Re: [PATCH v4 bpf-next 3/5] bpf: Make cgroup storages shared across attaches on the same cgroup

sdf@xxxxxxxxxx · Tue, 21 Jul 2020 15:56:36 -0700

On 07/21, Martin KaFai Lau wrote:
On Tue, Jul 21, 2020 at 04:20:00PM -0500, YiFei Zhu wrote:
> On Tue, Jul 21, 2020 at 1:05 PM Martin KaFai Lau <kafai@xxxxxx> wrote:
> > I quickly checked zero is actually BPF_CGROUP_INET_INGRESS instead
> > of UNSPEC for attach_type.  It will be confusing on the syscall
> > side. e.g. map dumping with key.attach_type == BPF_CGROUP_INET_INGRESS
> > while the only cgroup program is actually attaching to  
BPF_CGROUP_INET_EGRESS.
> >
> > I don't have a clean way out for this.  Adding a non-zero UNSPEC
> > to "enum bpf_attach_type" seems wrong also.
> > One possible way out is to allow the bpf_cgroup_storage_map
> > to have a smaller key size (i.e. allow both sizeof(cgroup_inode_id)
> > and the existing sizeof(struct bpf_cgroup_storage_key).  That
> > will completely remove attach_type from the picture if the user
> > specified to use sizeof(cgroup_inode_id) as the key_size.
> > If sizeof(struct bpf_cgroup_storage_key) is specified, the attach_type
> > is still used in cmp().
> >
> > The bpf_cgroup_storage_key_cmp() need to do cmp accordingly.
> > Same changes is needed to lookup_elem, delete_elem, check_btf,  
map_alloc...etc.
>
> ACK. Considering that the cgroup_inode_id is the first field of struct
> bpf_cgroup_storage_key, I can probably just use this fact and directly
> use the user-provided map key (after it's copied to kernel space) and
> cast the pointer to a __u64 - or are there any architectures where the
> first field is not at offset zero? If this is done then we can change
> all the kernel internal APIs to use __u64 cgroup_inode_id, ignoring
> the existence of the struct aside from the map creation (size checking
> and BTF checking).
Just to be clear.  The problem is the userspace is expecting
the whole key (cgroup_id, attach_type) to be meaningful and
we cannot stop supporting this existing key type now.
To step back a bit. I think in the commit message we mentioned that
attach_type is essentially (mostly) meaningless right now.
If I want to share cgroup storage between BPF_CGROUP_INET_INGRESS and
BPF_CGROUP_INET_EGRESS, the verifier will refuse to load those programs.
So doing lookup with different attach_type for the same storage
shouldn't really happen.

Except.

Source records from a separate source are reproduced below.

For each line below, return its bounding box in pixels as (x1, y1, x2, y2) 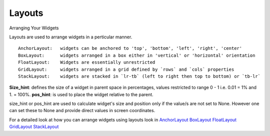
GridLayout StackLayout (9, 124, 59, 130)
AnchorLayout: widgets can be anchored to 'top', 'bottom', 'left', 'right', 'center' (18, 45, 242, 51)
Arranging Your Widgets (9, 25, 59, 31)
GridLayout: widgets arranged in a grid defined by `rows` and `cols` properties (18, 66, 234, 72)
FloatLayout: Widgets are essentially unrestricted (18, 60, 155, 65)
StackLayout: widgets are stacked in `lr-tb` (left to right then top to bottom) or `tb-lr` (18, 73, 261, 79)
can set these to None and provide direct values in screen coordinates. (9, 108, 155, 114)
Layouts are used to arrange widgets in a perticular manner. (9, 34, 132, 40)
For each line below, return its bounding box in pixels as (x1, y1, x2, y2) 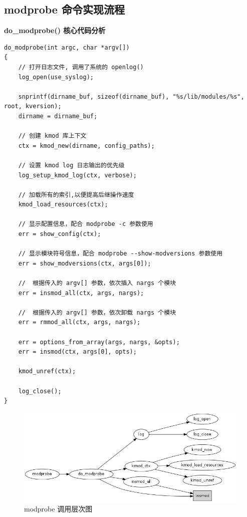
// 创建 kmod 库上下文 (18, 132, 87, 140)
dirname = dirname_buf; (18, 112, 98, 120)
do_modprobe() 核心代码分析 (4, 25, 106, 36)
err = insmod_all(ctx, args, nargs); (18, 289, 144, 297)
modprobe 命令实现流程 (4, 2, 125, 17)
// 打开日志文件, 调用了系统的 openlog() (18, 63, 144, 71)
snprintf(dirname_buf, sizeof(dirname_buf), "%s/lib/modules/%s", (18, 93, 244, 100)
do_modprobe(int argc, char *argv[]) (4, 44, 130, 51)
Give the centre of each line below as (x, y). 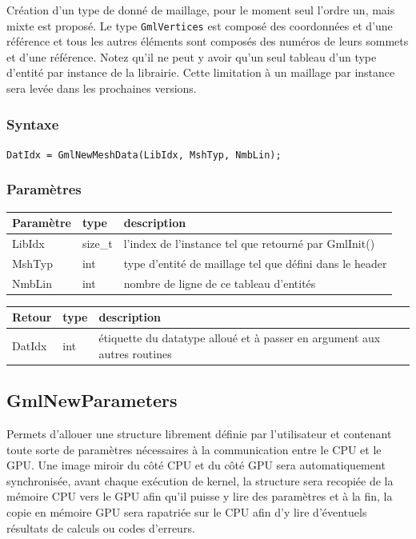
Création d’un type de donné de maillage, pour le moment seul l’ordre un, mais (201, 10)
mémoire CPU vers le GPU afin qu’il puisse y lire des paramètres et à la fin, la (200, 496)
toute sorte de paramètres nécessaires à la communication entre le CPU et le (194, 449)
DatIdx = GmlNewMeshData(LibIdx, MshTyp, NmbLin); (144, 155)
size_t (97, 244)
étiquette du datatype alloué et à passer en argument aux (240, 338)
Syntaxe (33, 124)
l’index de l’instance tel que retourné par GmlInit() (249, 244)
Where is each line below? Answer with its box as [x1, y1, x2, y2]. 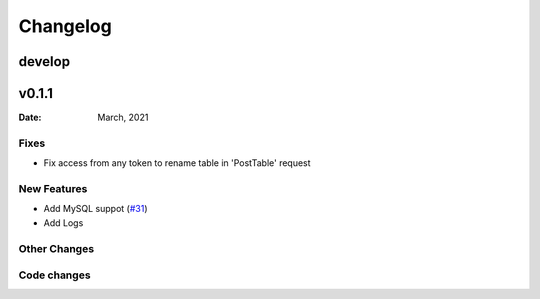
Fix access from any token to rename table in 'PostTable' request [43, 157, 311, 169]
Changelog [18, 15, 112, 37]
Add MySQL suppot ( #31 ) [43, 203, 149, 215]
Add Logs [43, 216, 84, 229]
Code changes [18, 268, 91, 282]
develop [18, 53, 70, 70]
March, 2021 [97, 111, 149, 124]
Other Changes [18, 241, 95, 255]
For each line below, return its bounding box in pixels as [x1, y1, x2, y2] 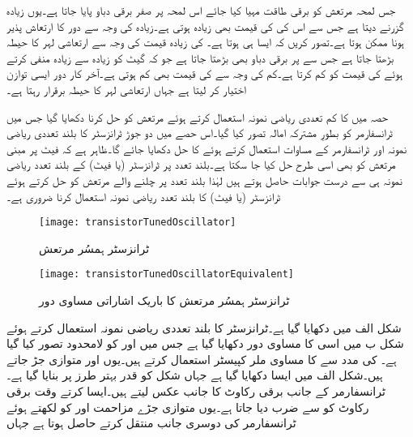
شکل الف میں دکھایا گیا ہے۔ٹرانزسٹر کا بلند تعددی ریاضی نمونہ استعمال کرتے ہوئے [6, 319, 402, 336]
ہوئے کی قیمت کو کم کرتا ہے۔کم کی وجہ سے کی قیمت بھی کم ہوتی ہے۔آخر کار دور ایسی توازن [6, 65, 403, 82]
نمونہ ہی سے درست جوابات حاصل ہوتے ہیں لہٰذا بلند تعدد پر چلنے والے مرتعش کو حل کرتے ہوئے [6, 171, 402, 188]
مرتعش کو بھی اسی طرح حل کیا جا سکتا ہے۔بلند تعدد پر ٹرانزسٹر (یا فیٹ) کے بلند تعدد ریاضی [6, 156, 396, 173]
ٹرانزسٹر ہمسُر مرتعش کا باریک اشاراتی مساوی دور [39, 292, 290, 309]
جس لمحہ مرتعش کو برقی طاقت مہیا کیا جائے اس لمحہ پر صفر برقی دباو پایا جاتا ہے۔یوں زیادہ [6, 2, 396, 18]
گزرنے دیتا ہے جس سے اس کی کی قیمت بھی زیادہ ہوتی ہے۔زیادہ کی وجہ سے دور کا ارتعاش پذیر [6, 17, 404, 34]
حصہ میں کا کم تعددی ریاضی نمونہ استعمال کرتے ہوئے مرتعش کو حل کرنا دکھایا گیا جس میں [6, 108, 388, 125]
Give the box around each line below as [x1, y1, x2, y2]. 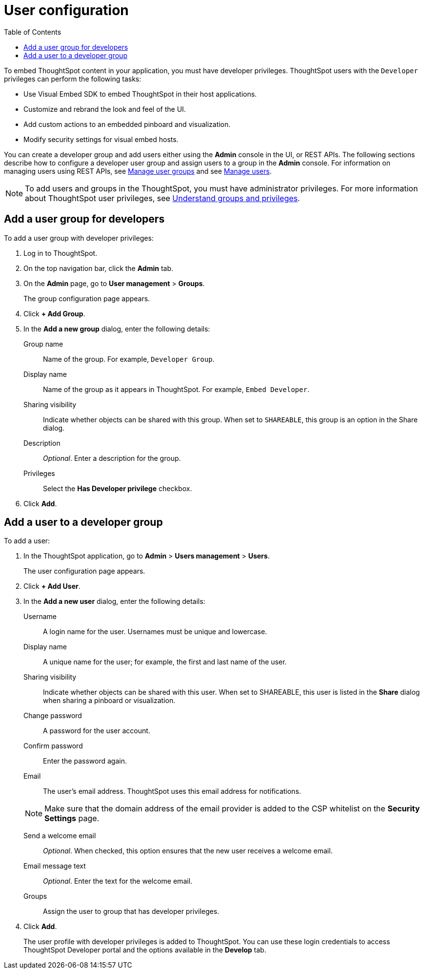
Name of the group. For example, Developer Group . [43, 354, 215, 363]
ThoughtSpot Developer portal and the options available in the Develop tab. [23, 946, 266, 954]
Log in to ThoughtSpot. [23, 248, 98, 257]
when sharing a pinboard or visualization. [43, 696, 176, 705]
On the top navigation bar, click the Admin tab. [23, 264, 174, 272]
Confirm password [23, 742, 83, 750]
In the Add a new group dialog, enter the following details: [23, 324, 210, 333]
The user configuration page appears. [23, 567, 145, 576]
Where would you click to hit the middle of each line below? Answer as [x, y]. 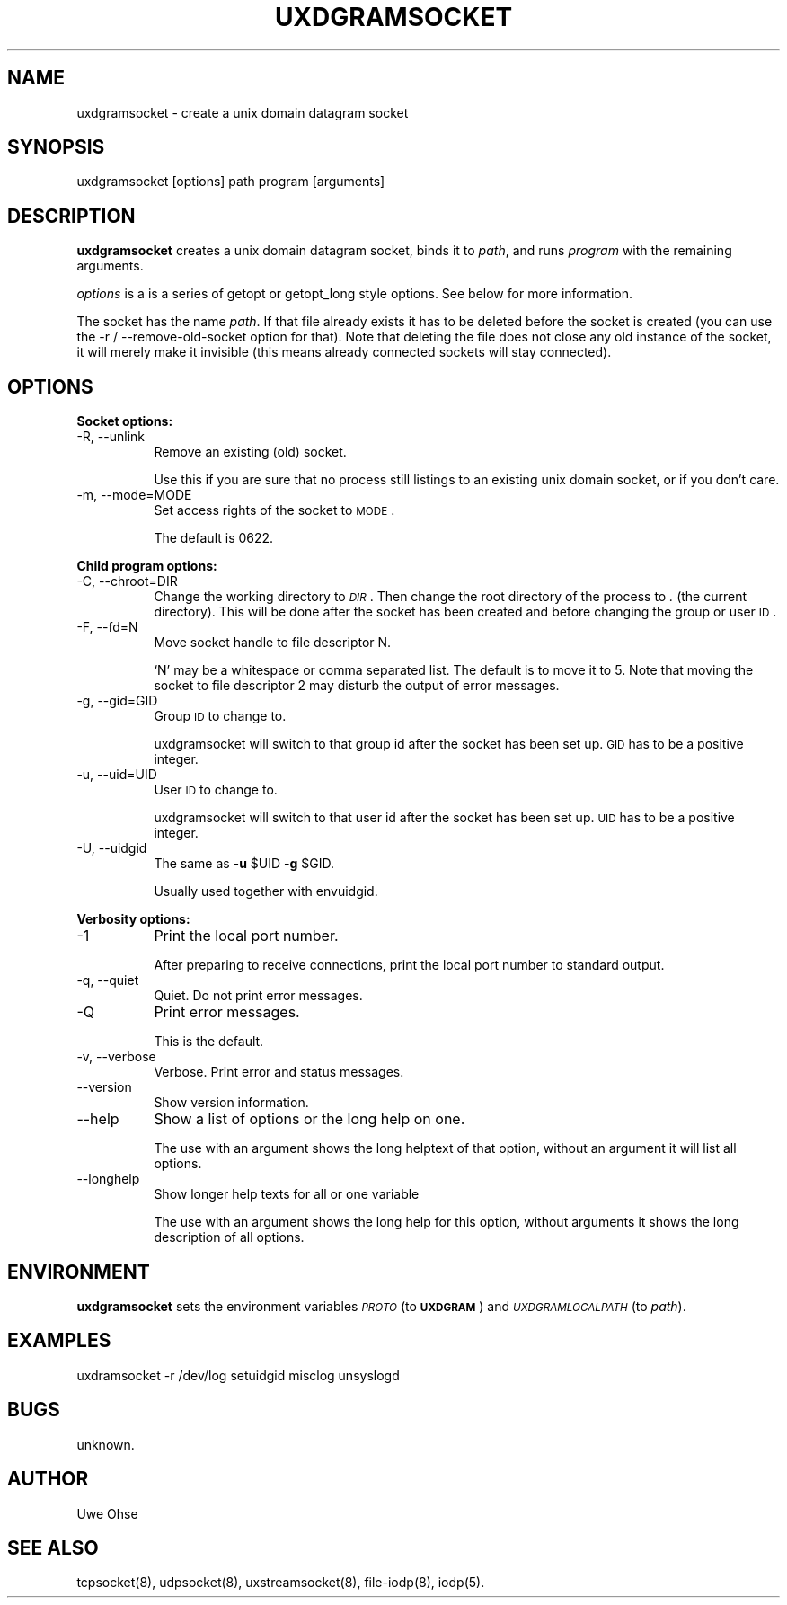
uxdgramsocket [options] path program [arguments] [231, 182]
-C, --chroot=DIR [127, 581]
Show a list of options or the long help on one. [309, 1119]
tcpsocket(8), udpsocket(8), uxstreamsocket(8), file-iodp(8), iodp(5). [281, 1583]
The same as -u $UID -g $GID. [244, 864]
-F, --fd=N [107, 627]
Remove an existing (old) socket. [250, 452]
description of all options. [229, 1237]
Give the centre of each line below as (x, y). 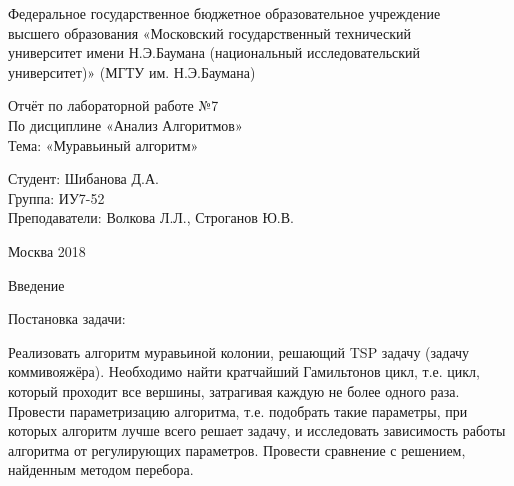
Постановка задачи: (67, 318)
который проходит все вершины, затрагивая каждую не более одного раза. (234, 390)
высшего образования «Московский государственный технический (210, 32)
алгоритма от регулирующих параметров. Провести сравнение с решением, (237, 449)
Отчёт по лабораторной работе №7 (113, 105)
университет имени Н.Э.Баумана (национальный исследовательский (214, 52)
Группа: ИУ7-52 (56, 197)
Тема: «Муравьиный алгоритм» (103, 144)

There is one use-case where it does make sense. If you take
the same loaded program and attach it to both ingress and egress, each
one will get a separate storage copy. And only in this case
attach_type really has any meaning.

But since more and more attach types started to require
expected_attach_type, it seems that the case where the same
prog is attached to two different hooks should be almost
non-existent. That's why we've decided to go with
the idea of completely ignoring it.

So the question is: is it really worth it trying to preserve
that obscure use-case (and have more complex implementation) or we can
safely assume that nobody is doing that sort of thing in the wild (and
can simplify the internal logic a bit)?